** Assigned task **
The stretch from the line with "improve click-through rates" through the line with "files, and utilizing" in the records below: write it out exactly, and nothing else.

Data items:
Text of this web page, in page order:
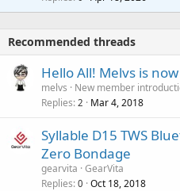
Recommended threads
Hello All! Melvs is
melvs
New member
Replies 2 Mar 4, 2018
Syllable D15 TWS
Zero Bondage
gearvita GearVita
Replies 0 Oct 18, 2018
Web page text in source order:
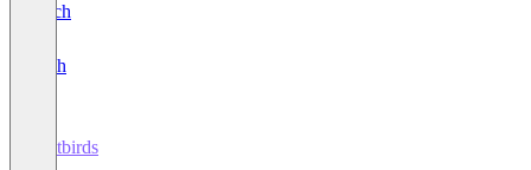
Deutsch
English
Testbirds
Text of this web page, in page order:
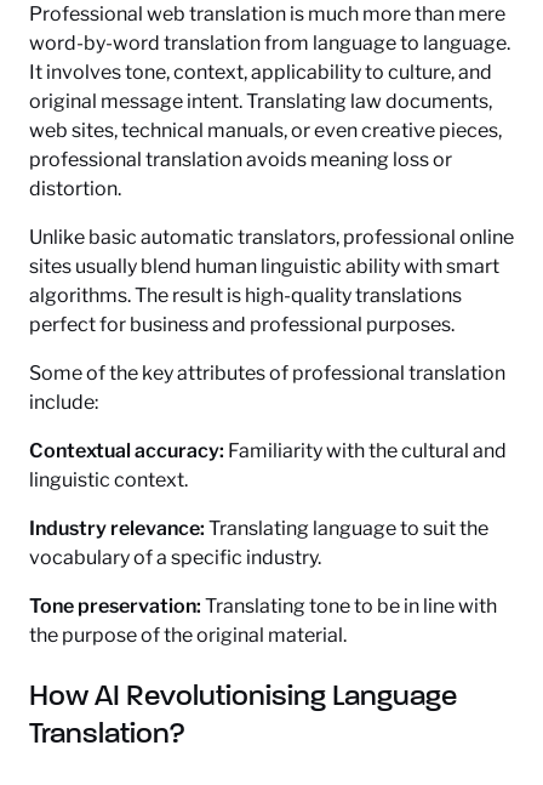
Professional web translation is much more than mere
word-by-word translation from language to language.
It involves tone, context, applicability to culture, and
original message intent. Translating law documents,
web sites, technical manuals, or even creative pieces,
professional translation avoids meaning loss or
distortion.
Unlike basic automatic translators, professional online
sites usually blend human linguistic ability with smart
algorithms. The result is high-quality translations
perfect for business and professional purposes.
Some of the key attributes of professional translation
include:
Contextual accuracy: Familiarity with the cultural and
linguistic context.
Industry relevance: Translating language to suit the
vocabulary of a specific industry.
Tone preservation: Translating tone to be in line with
the purpose of the original material.
How AI Revolutionising Language
Translation?
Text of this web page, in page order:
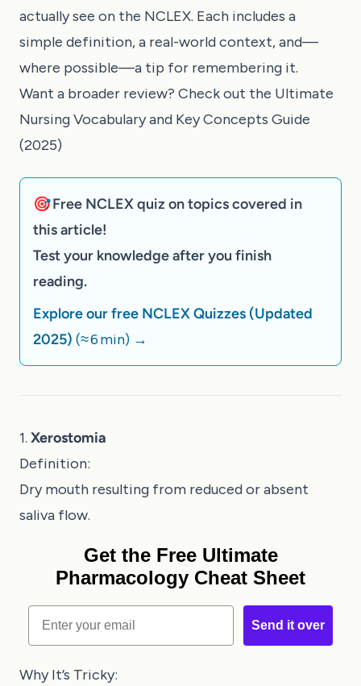
actually see on the NCLEX. Each includes a
simple definition, a real-world context, and—
where possible—a tip for remembering it.
Want a broader review? Check out the Ultimate
Nursing Vocabulary and Key Concepts Guide
(2025)
🎯 Free NCLEX quiz on topics covered in
this article!
Test your knowledge after you finish
reading.
Explore our free NCLEX Quizzes (Updated
2025) (≈ 6 min) →
1. Xerostomia
Definition:
Dry mouth resulting from reduced or absent
saliva flow.
Get the Free Ultimate
Pharmacology Cheat Sheet
Email
Send it over
Why It’s Tricky:
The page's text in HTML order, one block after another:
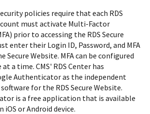
policies require that each RDS
must activate Multi-Factor
prior to accessing the RDS Secure
enter their Login ID, Password, and MFA
Secure Website. MFA can be configured
a time. CMS' RDS Center has
Authenticator as the independent
for the RDS Secure Website.
is a free application that is available
or Android device.
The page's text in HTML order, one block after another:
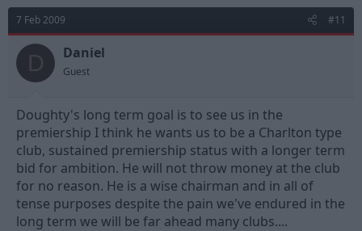
7 Feb 2009 #11
D Daniel
Guest
Doughty's long term goal is to see us in the
premiership I think he wants us to be a Charlton type
club, sustained premiership status with a longer term
bid for ambition. He will not throw money at the club
for no reason. He is a wise chairman and in all of
tense purposes despite the pain we've endured in the
long term we will be far ahead many clubs....
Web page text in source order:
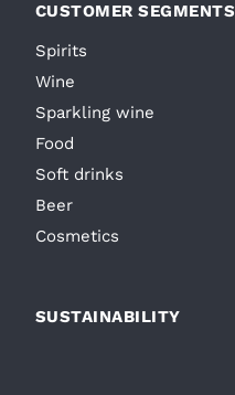
CUSTOMER SEGMENTS
Spirits
Wine
Sparkling wine
Food
Soft drinks
Beer
Cosmetics
SUSTAINABILITY
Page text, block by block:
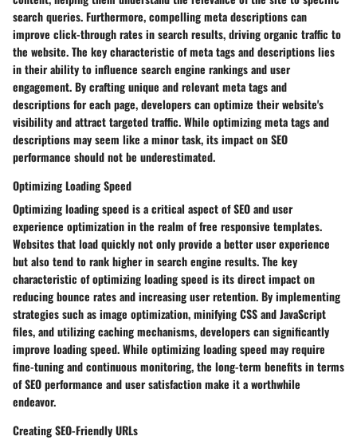
search queries. Furthermore, compelling meta descriptions can
improve click-through rates in search results, driving organic traffic to
the website. The key characteristic of meta tags and descriptions lies
in their ability to influence search engine rankings and user
engagement. By crafting unique and relevant meta tags and
descriptions for each page, developers can optimize their website's
visibility and attract targeted traffic. While optimizing meta tags and
descriptions may seem like a minor task, its impact on SEO
performance should not be underestimated.
Optimizing Loading Speed
Optimizing loading speed is a critical aspect of SEO and user
experience optimization in the realm of free responsive templates.
Websites that load quickly not only provide a better user experience
but also tend to rank higher in search engine results. The key
characteristic of optimizing loading speed is its direct impact on
reducing bounce rates and increasing user retention. By implementing
strategies such as image optimization, minifying CSS and JavaScript
files, and utilizing caching mechanisms, developers can significantly
improve loading speed. While optimizing loading speed may require
fine-tuning and continuous monitoring, the long-term benefits in terms
of SEO performance and user satisfaction make it a worthwhile
endeavor.
Creating SEO-Friendly URLs
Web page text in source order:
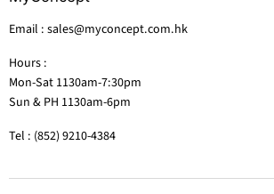
Email : sales@myconcept.com.hk
Hours :
Mon-Sat 1130am-7:30pm
Sun & PH 1130am-6pm
Tel : (852) 9210-4384
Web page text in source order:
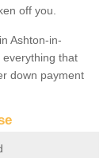
off you.
in Ashton-in-
everything that
down payment
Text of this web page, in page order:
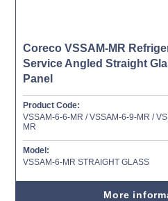
Coreco VSSAM-MR
Service Angled Straight
Panel
Product Code:
VSSAM-6-6-MR / VSSAM-6-9-MR /
MR
Model:
VSSAM-6-MR STRAIGHT GLASS
More
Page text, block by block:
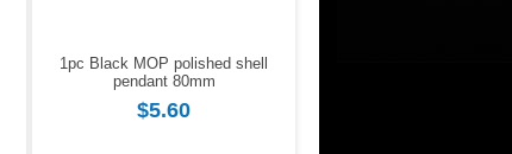
1pc Black MOP polished shell
pendant 80mm
$5.60
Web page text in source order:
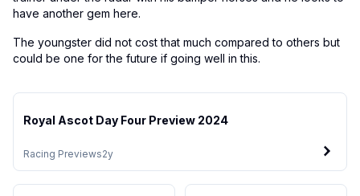
have another gem here.
The youngster did not cost that much compared to others but
could be one for the future if going well in this.
Racing Previews2y
Royal Ascot Day Four Preview 2024
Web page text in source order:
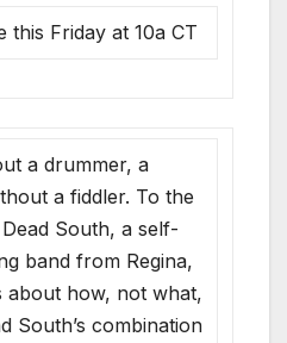
this Friday at 10a CT
a drummer, a
a fiddler. To the
South, a self-
band from Regina,
about how, not what,
South’s combination
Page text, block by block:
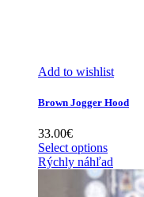
Add to wishlist
Brown Jogger Hood
33.00€
Select options
Rýchly náhľad
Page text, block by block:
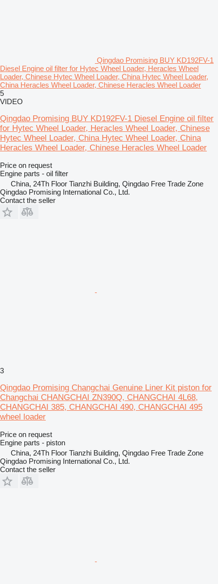
Qingdao Promising BUY KD192FV-1
Diesel Engine oil filter for Hytec Wheel Loader, Heracles Wheel
Loader, Chinese Hytec Wheel Loader, China Hytec Wheel Loader,
China Heracles Wheel Loader, Chinese Heracles Wheel Loader
5
VIDEO
Qingdao Promising BUY KD192FV-1 Diesel Engine oil filter
for Hytec Wheel Loader, Heracles Wheel Loader, Chinese
Hytec Wheel Loader, China Hytec Wheel Loader, China
Heracles Wheel Loader, Chinese Heracles Wheel Loader
Price on request
Engine parts - oil filter
China, 24Th Floor Tianzhi Building, Qingdao Free Trade Zone
Qingdao Promising International Co., Ltd.
Contact the seller
3
Qingdao Promising Changchai Genuine Liner Kit piston for
Changchai CHANGCHAI ZN390Q, CHANGCHAI 4L68,
CHANGCHAI 385, CHANGCHAI 490, CHANGCHAI 495
wheel loader
Price on request
Engine parts - piston
China, 24Th Floor Tianzhi Building, Qingdao Free Trade Zone
Qingdao Promising International Co., Ltd.
Contact the seller
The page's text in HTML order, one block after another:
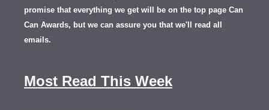
promise that everything we get will be on the top page Can
Can Awards, but we can assure you that we'll read all
emails.
Most Read This Week
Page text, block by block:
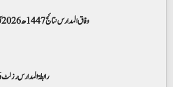
وفاق المدارس نتائج 1447ھ 2026 آن لائن چیک کرنے کا طریقہ
رابطۃ المدارس رزلٹ 2026 آن لائن چیک کریں
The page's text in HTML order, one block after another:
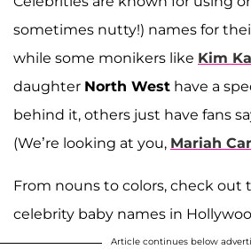
sometimes nutty!) names for
while some monikers like Kim
daughter North West have a
behind it, others just have fans
(We’re looking at you, Mariah
From nouns to colors, check out
celebrity baby names in
Article continues below
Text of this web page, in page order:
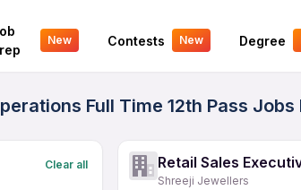
New Contests New Degree
Your Experience
Full Time 12th Pass
Clear all Retail Sales
Shreeji Jewellers
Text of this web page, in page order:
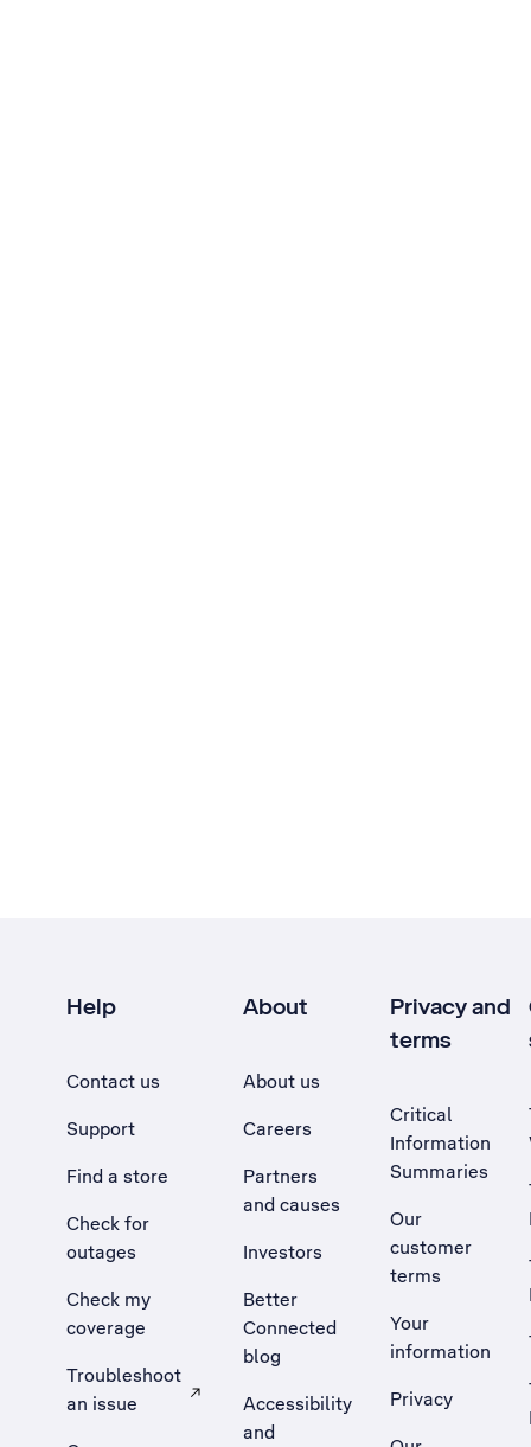
Help
Contact us
Support
Find a store
Check for
outages
Check my
coverage
Troubleshoot
an issue
, Opens external site in a new tab
About
About us
Careers
Partners
and causes
Investors
Better
Connected
blog
Accessibility
and
Privacy and
terms
Critical
Information
Summaries
Our
customer
terms
Your
information
Privacy
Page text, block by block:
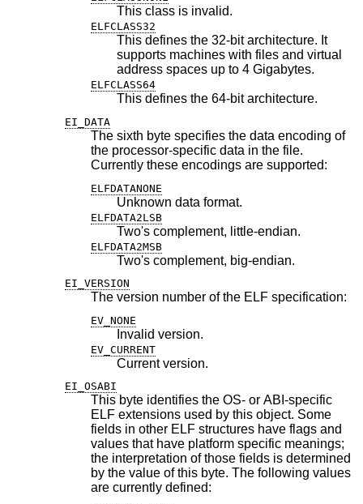
This class is invalid.
ELFCLASS32
This defines the 32-bit architecture. It
supports machines with files and virtual
address spaces up to 4 Gigabytes.
ELFCLASS64
This defines the 64-bit architecture.
EI_DATA
The sixth byte specifies the data encoding of
the processor-specific data in the file.
Currently these encodings are supported:
ELFDATANONE
Unknown data format.
ELFDATA2LSB
Two's complement, little-endian.
ELFDATA2MSB
Two's complement, big-endian.
EI_VERSION
The version number of the ELF specification:
EV_NONE
Invalid version.
EV_CURRENT
Current version.
EI_OSABI
This byte identifies the OS- or ABI-specific
ELF extensions used by this object. Some
fields in other ELF structures have flags and
values that have platform specific meanings;
the interpretation of those fields is determined
by the value of this byte. The following values
are currently defined:
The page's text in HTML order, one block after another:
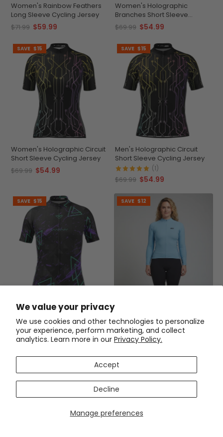
We value your privacy
We use cookies and other technologies to personalize
your experience, perform marketing, and collect
analytics. Learn more in our Privacy Policy.
Manage preferences
Accept
Decline
Women's Rainbow Feathers
Long Sleeve Cycling Jersey
$71.99 $59.99
Women's Holographic
Branches Short Sleeve
Cycling Jersey
$69.99 $54.99
SAVE $15
Women's Holographic Circuit
Short Sleeve Cycling Jersey
$69.99 $54.99
SAVE $15
Men's Holographic Circuit
Short Sleeve Cycling Jersey
(1)
$69.99 $54.99
SAVE $15
Men's Bold Dark Short Sleeve
Cycling Jersey
$69.99 $54.99
SAVE $12
Women's OCG Originals Basic
Jersey
$71.99 $59.99
SAVE $12
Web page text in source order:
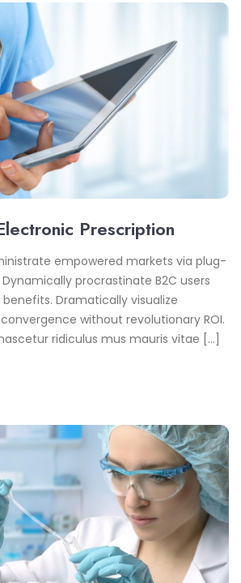
Prescription
empowered markets via plug-
procrastinate B2C users
Dramatically visualize
without revolutionary ROI.
ridiculus mus mauris vitae […]
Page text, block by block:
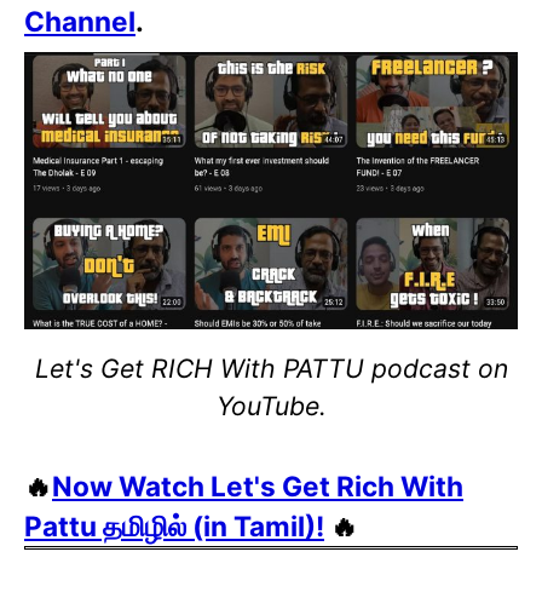
Channel.
Let's Get RICH With PATTU podcast on
YouTube.
🔥Now Watch Let's Get Rich With
Pattu தமிழில் (in Tamil)! 🔥
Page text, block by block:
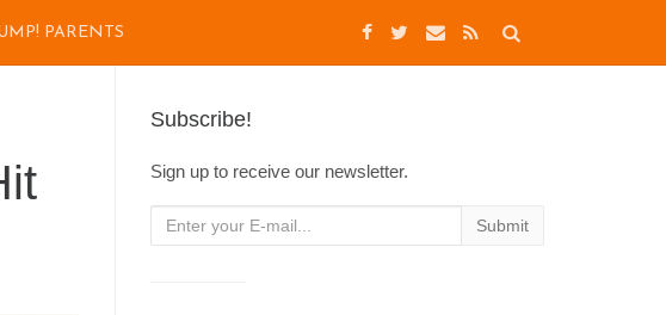
PARENTS
Subscribe!
Sign up to receive our newsletter.
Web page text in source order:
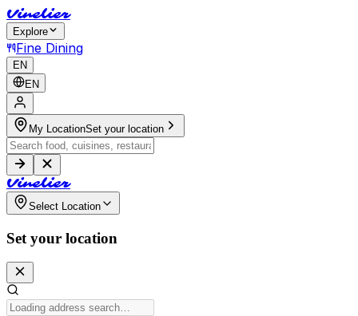
Vinelier
Explore
Fine Dining
EN
EN
My LocationSet your location
Vinelier
Select Location
Set your location
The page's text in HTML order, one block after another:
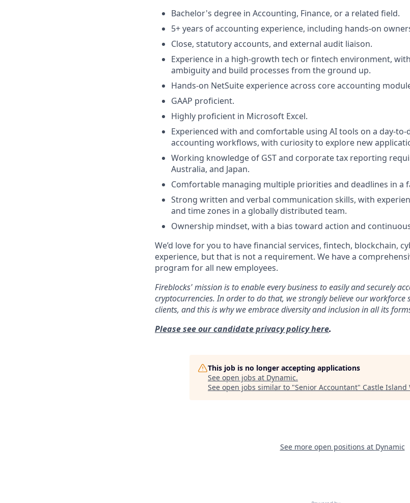
Bachelor's degree in Accounting, Finance, or a related field.
5+ years of accounting experience, including hands-on
Close, statutory accounts, and external audit liaison.
Experience in a high-growth tech or fintech environment,
ambiguity and build processes from the ground up.
Hands-on NetSuite experience across core accounting
GAAP proficient.
Highly proficient in Microsoft Excel.
Experienced with and comfortable using AI tools on a day-
accounting workflows, with curiosity to explore new
Working knowledge of GST and corporate tax reporting
Australia, and Japan.
Comfortable managing multiple priorities and deadlines in a
Strong written and verbal communication skills, with
and time zones in a globally distributed team.
Ownership mindset, with a bias toward action and
We’d love for you to have financial services, fintech, blockchain,
experience, but that is not a requirement. We have a
program for all new employees.
Fireblocks' mission is to enable every business to easily and securely
cryptocurrencies. In order to do that, we strongly believe our workforce
clients, and this is why we embrace diversity and inclusion in all its
Please see our candidate privacy policy here.
This job is no longer accepting applications
See open jobs at Dynamic.
See open jobs similar to "Senior Accountant" Castle Island
See more open positions at Dynamic
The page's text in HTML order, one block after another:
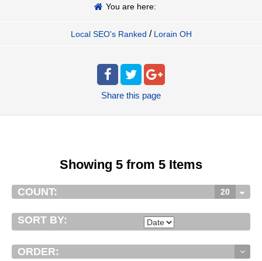
You are here:
Local SEO's Ranked / Lorain OH
Share this page
Showing 5 from 5 Items
COUNT: 20
SORT BY:
ORDER:
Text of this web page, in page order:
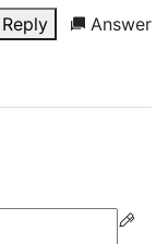
Reply Answer
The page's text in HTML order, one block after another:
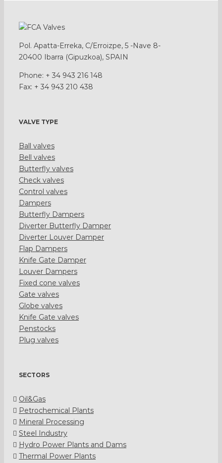
Pol. Apatta-Erreka, C/Erroizpe, 5 -Nave 8-
20400 Ibarra (Gipuzkoa), SPAIN
Phone: + 34 943 216 148
Fax: + 34 943 210 438
VALVE TYPE
Ball valves
Bell valves
Butterfly valves
Check valves
Control valves
Dampers
Butterfly Dampers
Diverter Butterfly Damper
Diverter Louver Damper
Flap Dampers
Knife Gate Damper
Louver Dampers
Fixed cone valves
Gate valves
Globe valves
Knife Gate valves
Penstocks
Plug valves
SECTORS
Oil&Gas
Petrochemical Plants
Mineral Processing
Steel Industry
Hydro Power Plants and Dams
Thermal Power Plants
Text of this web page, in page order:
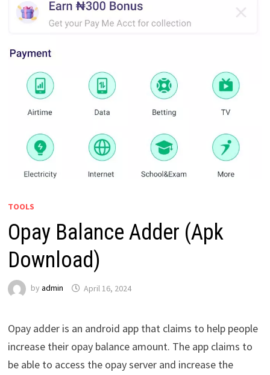
TOOLS
Opay Balance Adder (Apk
Download)
by admin April 16, 2024
Opay adder is an android app that claims to help people
increase their opay balance amount. The app claims to
be able to access the opay server and increase the
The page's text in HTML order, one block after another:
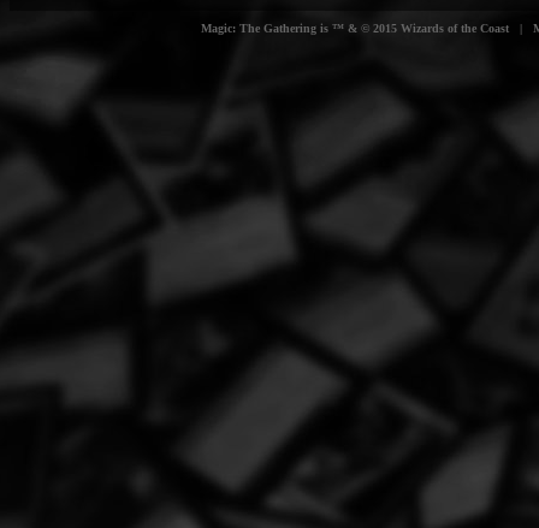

** Output of the exercise **
improve click-through rates in search results, driving organic traffic to
the website. The key characteristic of meta tags and descriptions lies
in their ability to influence search engine rankings and user
engagement. By crafting unique and relevant meta tags and
descriptions for each page, developers can optimize their website's
visibility and attract targeted traffic. While optimizing meta tags and
descriptions may seem like a minor task, its impact on SEO
performance should not be underestimated.
Optimizing Loading Speed
Optimizing loading speed is a critical aspect of SEO and user
experience optimization in the realm of free responsive templates.
Websites that load quickly not only provide a better user experience
but also tend to rank higher in search engine results. The key
characteristic of optimizing loading speed is its direct impact on
reducing bounce rates and increasing user retention. By implementing
strategies such as image optimization, minifying CSS and JavaScript
files, and utilizing caching mechanisms, developers can significantly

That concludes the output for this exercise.